# What starter set should I buy?



## Stickygolf (Apr 1, 2021)

I’ve been learning with a friend’s old clubs but I need a new bag and may as well get some new clubs of my own. What do people recommend as a starter set? I’m looking at these options, with Wilson clubs (including from Argos) at the lower end and Callaway Warbird significantly higher. Is it worth the extra or would you go for a cheaper set?

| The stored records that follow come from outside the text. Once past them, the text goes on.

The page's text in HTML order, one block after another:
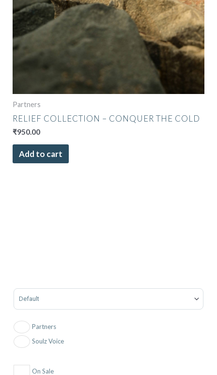
Partners
RELIEF COLLECTION – CONQUER THE COLD
₹950.00
Add to cart
Sort Products
Partners
Soulz Voice
On Sale
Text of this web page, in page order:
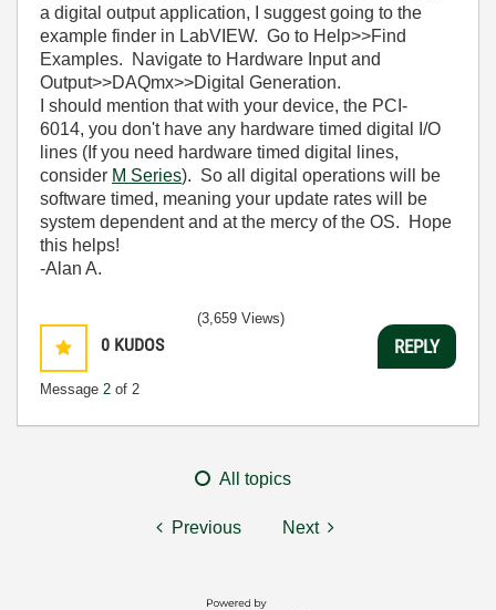
a digital output application, I suggest going to the
example finder in LabVIEW. Go to Help>>Find
Examples. Navigate to Hardware Input and
Output>>DAQmx>>Digital Generation.
I should mention that with your device, the PCI-
6014, you don't have any hardware timed digital I/O
lines (If you need hardware timed digital lines,
consider M Series). So all digital operations will be
software timed, meaning your update rates will be
system dependent and at the mercy of the OS. Hope
this helps!
-Alan A.
0 KUDOS
Message 2 of 2
(3,659 Views)
REPLY
All topics
Previous Next
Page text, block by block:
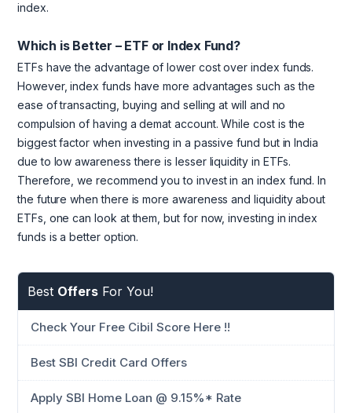
index.
Which is Better – ETF or Index Fund?
ETFs have the advantage of lower cost over index funds.
However, index funds have more advantages such as the
ease of transacting, buying and selling at will and no
compulsion of having a demat account. While cost is the
biggest factor when investing in a passive fund but in India
due to low awareness there is lesser liquidity in ETFs.
Therefore, we recommend you to invest in an index fund. In
the future when there is more awareness and liquidity about
ETFs, one can look at them, but for now, investing in index
funds is a better option.
Best Offers For You!
Check Your Free Cibil Score Here !!
Best SBI Credit Card Offers
Apply SBI Home Loan @ 9.15%* Rate

https://www.argos.co.uk/product/8034360?clickSR=slp:term:wilson golf package:2:7:1

https://www.americangolf.co.uk/golf-clubs/package-sets/wilson-deep-red-tour-package-2019-343748.html

https://www.americangolf.co.uk/golf-clubs/package-sets/wilson-ultra-xd-steel-package-set-358394.html

https://www.americangolf.co.uk/golf...golf-warbird-14-piece-package-set-368789.html


----------



## Maninblack4612 (Apr 1, 2021)

Bad idea buying new. You'll want to upgrade fairly soon & you'll lose a lot of money trading in the old set. Golf clubs tend not to deteriorate much with age & a set 5 years old will not perform significantly worse than current models. I'd buy locally from E Bay or from https://www.golfbidder.co.uk/, who give a 7 day money back guarantee. Especially buying on E Bay you'll not lose much if you want to change again.


----------



## Robster59 (Apr 1, 2021)

I was going to suggest the Callaway Edge from Costco as that seemed to get a decent review from Rick Shiels but I see now they only have the Womens set in.
This might help.


----------



## HarrogateHacker (Apr 2, 2021)

I’d probably go 2nd hand too,  I learnt with a second hand set before investing in a decent set once I was hooked


----------



## GuyInLyon (Apr 3, 2021)




----------



## Bassfisher (Apr 3, 2021)

Ping g15 irons, I bought these 2nd hand and in my novice opinion are excellent for someone at our stage, also you could sell them later for v fb lose to what you bought them for ! I’ve also recently bought the 3 wood , plenty available on eBay etc


----------



## Grogger (Apr 4, 2021)

Golfbidder and EBay 

I bought a starter set and instantly wanted some better clubs.


----------